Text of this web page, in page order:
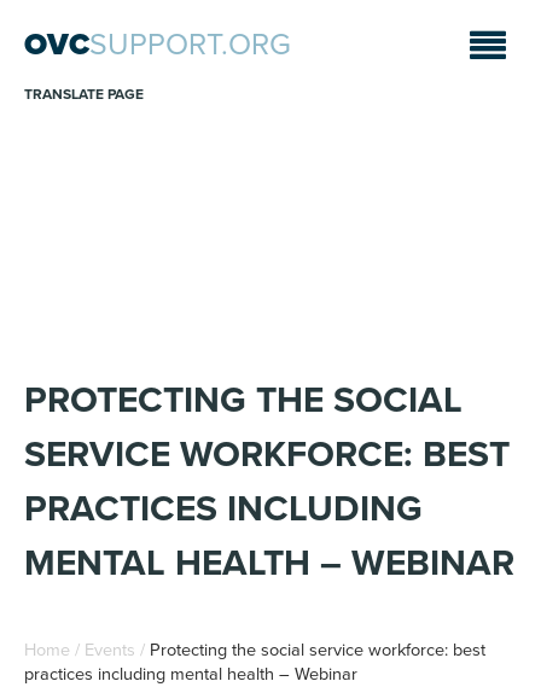
OVCSUPPORT.ORG
TRANSLATE PAGE
PROTECTING THE SOCIAL
SERVICE WORKFORCE: BEST
PRACTICES INCLUDING
MENTAL HEALTH – WEBINAR
Home / Events / Protecting the social service workforce: best
practices including mental health – Webinar
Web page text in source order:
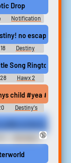
Drop
Notification
no escaping
Destiny
Song Ringtone
Hawx 2
child #yea #yea
Destiny's
Audio Clips
🔞
knew this to be
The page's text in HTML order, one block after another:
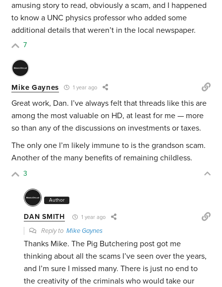
amusing story to read, obviously a scam, and I happened
to know a UNC physics professor who added some
additional details that weren’t in the local newspaper.
7
Mike Gaynes 1 year ago
Great work, Dan. I’ve always felt that threads like this are
among the most valuable on HD, at least for me — more
so than any of the discussions on investments or taxes.
The only one I’m likely immune to is the grandson scam.
Another of the many benefits of remaining childless.
3
Author
DAN SMITH 1 year ago
Reply toMike Gaynes
Thanks Mike. The Pig Butchering post got me
thinking about all the scams I’ve seen over the years,
and I’m sure I missed many. There is just no end to
the creativity of the criminals who would take our
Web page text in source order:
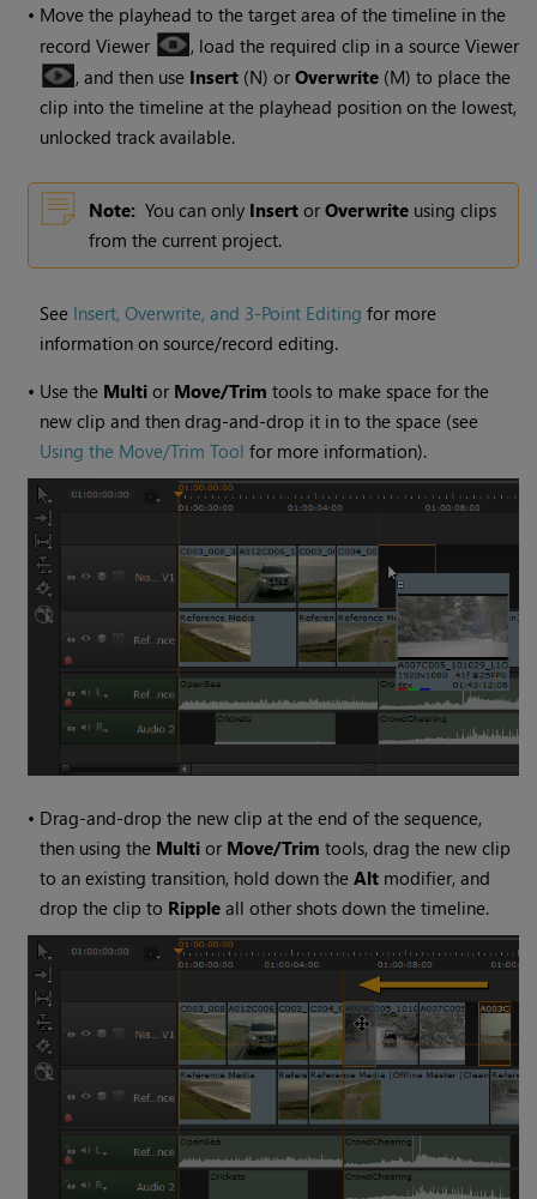
• Move the playhead to the target area of the timeline in the
record Viewer
, load the required clip in a source Viewer
, and then use Insert(N) or Overwrite(M) to place the
clip into the timeline at the playhead position on the lowest,
unlocked track available.
Note: You can only Insert orOverwrite using clips
from the current project.
See Insert, Overwrite, and 3-Point Editing for more
information on source/record editing.
• Use the Multior Move/Trimtools to make space for the
new clip and then drag-and-drop it in to the space (see
Using the Move/Trim Tool for more information).
• Drag-and-drop the new clip at the end of the sequence,
then using the Multior Move/Trimtools, drag the new clip
to an existing transition, hold down theAlt modifier, and
drop the clip to Ripple all other shots down the timeline.
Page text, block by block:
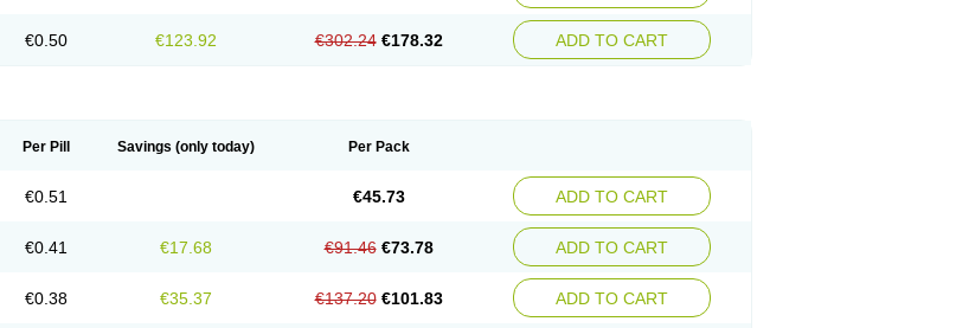
€0.50 €123.92 €302.24 €178.32 ADD TO CART
Per Pill Savings (only today) Per Pack
€0.51 €45.73 ADD TO CART
€0.41 €17.68 €91.46 €73.78 ADD TO CART
€0.38 €35.37 €137.20 €101.83 ADD TO CART
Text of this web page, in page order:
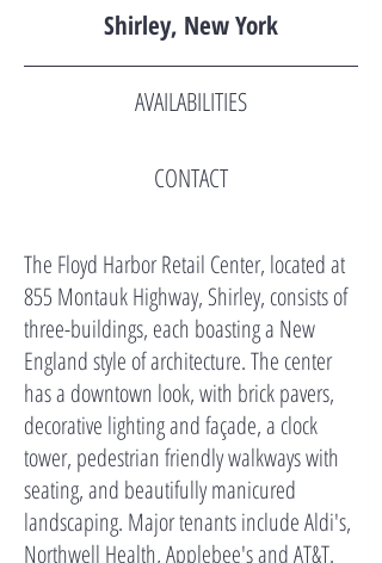
Shirley, New York
AVAILABILITIES
CONTACT
The Floyd Harbor Retail Center, located at
855 Montauk Highway, Shirley, consists of
three-buildings, each boasting a New
England style of architecture. The center
has a downtown look, with brick pavers,
decorative lighting and façade, a clock
tower, pedestrian friendly walkways with
seating, and beautifully manicured
landscaping. Major tenants include Aldi's,
Northwell Health, Applebee's and AT&T.
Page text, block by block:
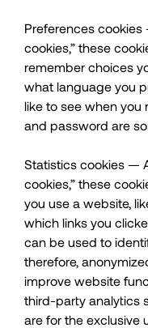
Preferences
cookies,” these
remember choices
what language you
like to see when you
and password are
Statistics cookies —
cookies,” these
you use a website,
which links you
can be used to
therefore,
improve website
third-party analytics
are for the exclusive
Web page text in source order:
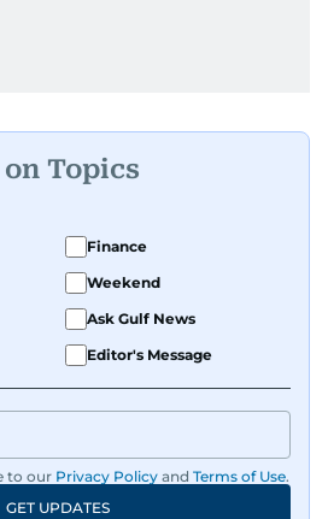
Topics
Finance
Weekend
Ask Gulf News
Editor's Message
to our Privacy Policy and Terms of Use.
GET UPDATES
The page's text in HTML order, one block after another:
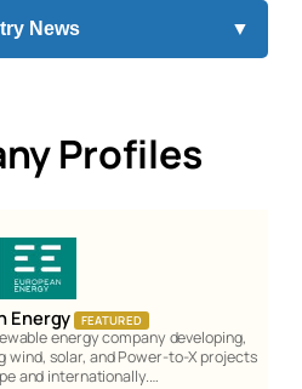
News ▼
Profiles
Energy FEATURED
energy company developing,
wind, solar, and Power-to-X projects
and internationally.…
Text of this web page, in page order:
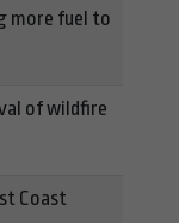
more fuel to
of wildfire
Coast
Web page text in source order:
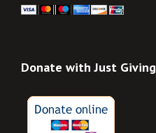
Donate with Just Giving
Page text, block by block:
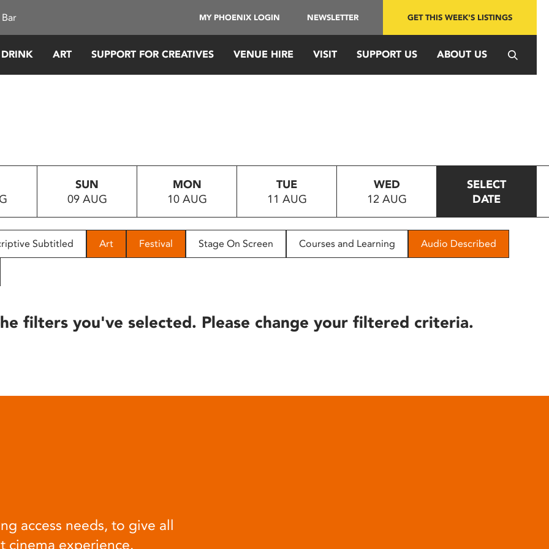
MY PHOENIX LOGIN NEWSLETTER GET THIS WEEK'S LISTINGS
ART SUPPORT FOR CREATIVES VENUE HIRE VISIT SUPPORT US ABOUT US
SUN
09 AUG
MON
10 AUG
TUE
11 AUG
WED
12 AUG
SELECT
DATE
Subtitled Art Festival Stage On Screen Courses and Learning Audio Described
filters you've selected. Please change your filtered criteria.
access needs, to give all
cinema experience.
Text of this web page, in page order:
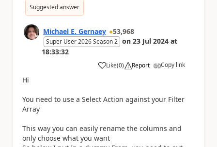
Suggested answer
Michael E. Gernaey 53,968
Super User 2026 Season 2 on 23 Jul 2024 at
18:33:32
Like
a (0) Report Copy link
Hi
You need to use a Select Action against your Filter
Array
This way you can easily rename the columns and
only choose what you want
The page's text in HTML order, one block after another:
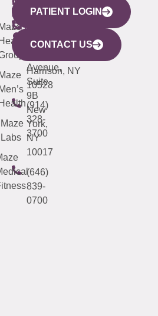
440
Mamaroneck
Avenue,
Harrison, NY
10528
(914)
328-
3700
YORK
CITY
633
Avenue,
Suite
9B
New
York,
NY
10017
(646)
839-
0700
LINKS
Maze
Labs
(203)
487-
4000
JERSEY
(973)
913-
PATIENT LOGIN
CONTACT US
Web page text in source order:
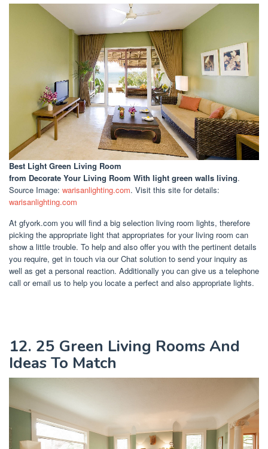
Best Light Green Living Room
from Decorate Your Living Room With light green walls living.
Source Image: warisanlighting.com. Visit this site for details:
warisanlighting.com
At gfyork.com you will find a big selection living room lights, therefore
picking the appropriate light that appropriates for your living room can
show a little trouble. To help and also offer you with the pertinent details
you require, get in touch via our Chat solution to send your inquiry as
well as get a personal reaction. Additionally you can give us a telephone
call or email us to help you locate a perfect and also appropriate lights.
12. 25 Green Living Rooms And
Ideas To Match
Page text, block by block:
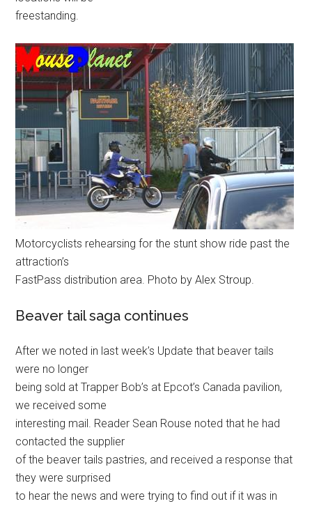
freestanding.
Motorcyclists rehearsing for the stunt show ride past the
attraction’s
FastPass distribution area. Photo by Alex Stroup.
Beaver tail saga continues
After we noted in last week’s Update that beaver tails
were no longer
being sold at Trapper Bob’s at Epcot’s Canada pavilion,
we received some
interesting mail. Reader Sean Rouse noted that he had
contacted the supplier
of the beaver tails pastries, and received a response that
they were surprised
to hear the news and were trying to find out if it was in
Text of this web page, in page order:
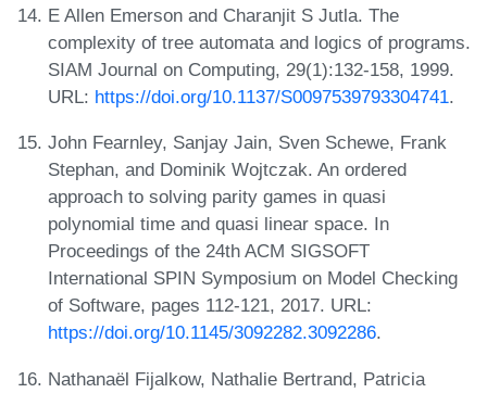
E Allen Emerson and Charanjit S Jutla. The
complexity of tree automata and logics of programs.
SIAM Journal on Computing, 29(1):132-158, 1999.
URL: https://doi.org/10.1137/S0097539793304741.
John Fearnley, Sanjay Jain, Sven Schewe, Frank
Stephan, and Dominik Wojtczak. An ordered
approach to solving parity games in quasi
polynomial time and quasi linear space. In
Proceedings of the 24th ACM SIGSOFT
International SPIN Symposium on Model Checking
of Software, pages 112-121, 2017. URL:
https://doi.org/10.1145/3092282.3092286.
Nathanaël Fijalkow, Nathalie Bertrand, Patricia
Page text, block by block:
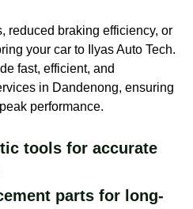
reduced braking efficiency, or
your car to Ilyas Auto Tech.
fast, efficient, and
in Dandenong, ensuring
performance.
tools for accurate
parts for long-
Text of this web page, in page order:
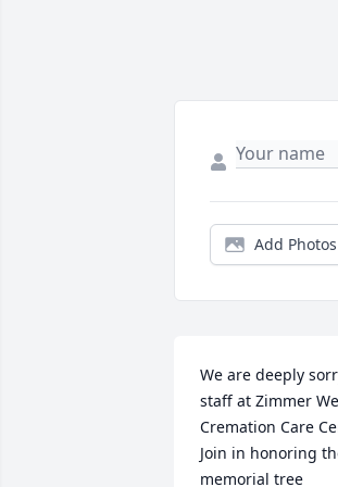
Add Photos
We are deeply
staff at Zimmer
Cremation Care
Join in honoring
memorial tree
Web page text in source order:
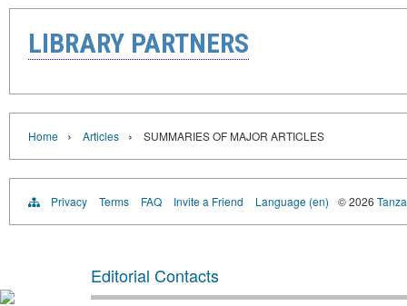
LIBRARY PARTNERS
Home › Articles › SUMMARIES OF MAJOR ARTICLES
Privacy Terms FAQ Invite a Friend Language (en) © 2026
Editorial Contacts
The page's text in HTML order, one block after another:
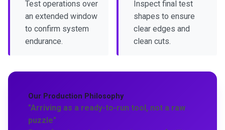
Test operations over
an extended window
to confirm system
endurance.
Inspect final test
shapes to ensure
clear edges and
clean cuts.
Our Production Philosophy
"Arriving as a ready-to-run tool, not a raw
puzzle"
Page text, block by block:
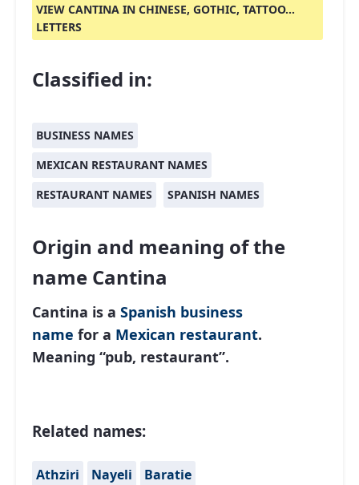
VIEW CANTINA IN CHINESE, GOTHIC, TATTOO...
LETTERS
Classified in:
BUSINESS NAMES
MEXICAN RESTAURANT NAMES
RESTAURANT NAMES
SPANISH NAMES
Origin and meaning of the
name Cantina
Cantina is a Spanish business
name for a Mexican restaurant.
Meaning “pub, restaurant”.
Related names:
Athziri Nayeli
Baratie
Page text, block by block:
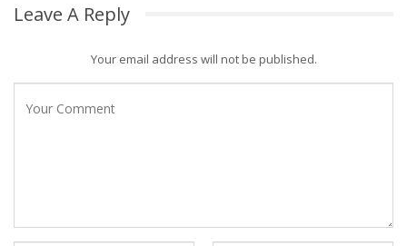
Leave A Reply
Your email address will not be published.
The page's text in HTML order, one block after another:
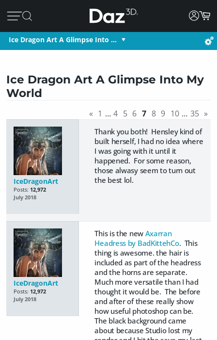
Ice Dragon Art A Glimpse Into …
Ice Dragon Art A Glimpse Into My
World
« 1 … 4 5 6 7 8 9 10 … 35 »
IceDragonArt
Posts: 12,972
July 2018
Thank you both! Hensley kind of
built herself, I had no idea where
I was going with it until it
happened. For some reason,
those alwasy seem to turn out
the best lol.
IceDragonArt
Posts: 12,972
July 2018
This is the new Axarran
Headress by BadKittehCo. This
thing is awesome. the hair is
included as part of the headress
and the horns are separate.
Much more versatile than I had
thought it would be. The before
and after of these really show
how useful photoshop can be.
The black background came
about because Studio lost my
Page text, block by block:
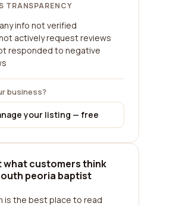
TRANSPARENCY
info not verified
actively request reviews
responded to negative
business?
your listing — free
what customers think
peoria baptist
is the best place to read
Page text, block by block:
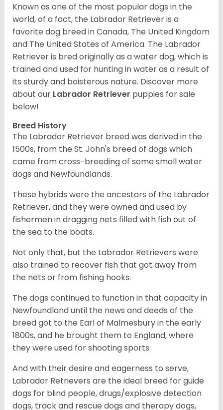
Known as one of the most popular dogs in the
world, of a fact, the Labrador Retriever is a
favorite dog breed in Canada, The United Kingdom
and The United States of America. The Labrador
Retriever is bred originally as a water dog, which is
trained and used for hunting in water as a result of
its sturdy and boisterous nature. Discover more
about our Labrador Retriever puppies for sale
below!
Breed History
The Labrador Retriever breed was derived in the
1500s, from the St. John's breed of dogs which
came from cross-breeding of some small water
dogs and Newfoundlands.
These hybrids were the ancestors of the Labrador
Retriever, and they were owned and used by
fishermen in dragging nets filled with fish out of
the sea to the boats.
Not only that, but the Labrador Retrievers were
also trained to recover fish that got away from
the nets or from fishing hooks.
The dogs continued to function in that capacity in
Newfoundland until the news and deeds of the
breed got to the Earl of Malmesbury in the early
1800s, and he brought them to England, where
they were used for shooting sports.
And with their desire and eagerness to serve,
Labrador Retrievers are the ideal breed for guide
dogs for blind people, drugs/explosive detection
dogs, track and rescue dogs and therapy dogs,
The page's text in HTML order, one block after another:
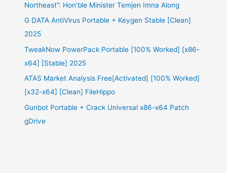
Northeast”: Hon’ble Minister Temjen Imna Along
G DATA AntiVirus Portable + Keygen Stable [Clean]
2025
TweakNow PowerPack Portable [100% Worked] [x86-
x64] [Stable] 2025
ATAS Market Analysis Free[Activated] [100% Worked]
[x32-x64] [Clean] FileHippo
Gunbot Portable + Crack Universal x86-x64 Patch
gDrive
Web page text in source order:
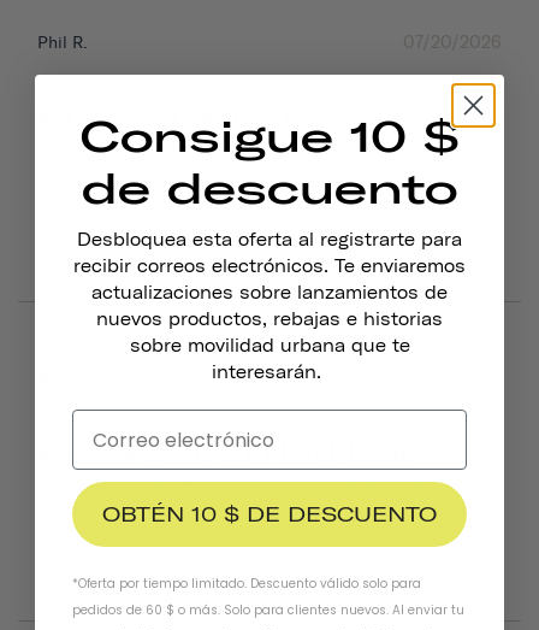
07/20/2026
Phil R.
Broken strap
Strap broke. Not able to get a replacement or response
from company.
Traveler 2.0 Magnetic Bike Lights
Was this helpful? 0 0
Rear 2.O backlight
Extremely bright. Good quality. Better than most
Traveler 2.0 Magnetic Bike Lights
Was this helpful? 0 1
Consigue 10 $
de descuento
Desbloquea esta oferta al registrarte para
recibir correos electrónicos. Te enviaremos
actualizaciones sobre lanzamientos de
nuevos productos, rebajas e historias
sobre movilidad urbana que te
interesarán.
OBTÉN 10 $ DE DESCUENTO
*Oferta por tiempo limitado. Descuento válido solo para
pedidos de 60 $ o más. Solo para clientes nuevos. Al enviar tu

▶ **TRY IT**:
Everything from the line with "PATIENT LOGIN" through the line with "they were surprised" in the material above should be transcribed exactly, except the pictures.

▶ **RESPONSE FOR THIS EXERCISE**:
PATIENT LOGIN
CONTACT US
Web page text in source order:
Best Light Green Living Room
from Decorate Your Living Room With light green walls living.
Source Image: warisanlighting.com. Visit this site for details:
warisanlighting.com
At gfyork.com you will find a big selection living room lights, therefore
picking the appropriate light that appropriates for your living room can
show a little trouble. To help and also offer you with the pertinent details
you require, get in touch via our Chat solution to send your inquiry as
well as get a personal reaction. Additionally you can give us a telephone
call or email us to help you locate a perfect and also appropriate lights.
12. 25 Green Living Rooms And
Ideas To Match
Page text, block by block:
freestanding.
Motorcyclists rehearsing for the stunt show ride past the
attraction’s
FastPass distribution area. Photo by Alex Stroup.
Beaver tail saga continues
After we noted in last week’s Update that beaver tails
were no longer
being sold at Trapper Bob’s at Epcot’s Canada pavilion,
we received some
interesting mail. Reader Sean Rouse noted that he had
contacted the supplier
of the beaver tails pastries, and received a response that
they were surprised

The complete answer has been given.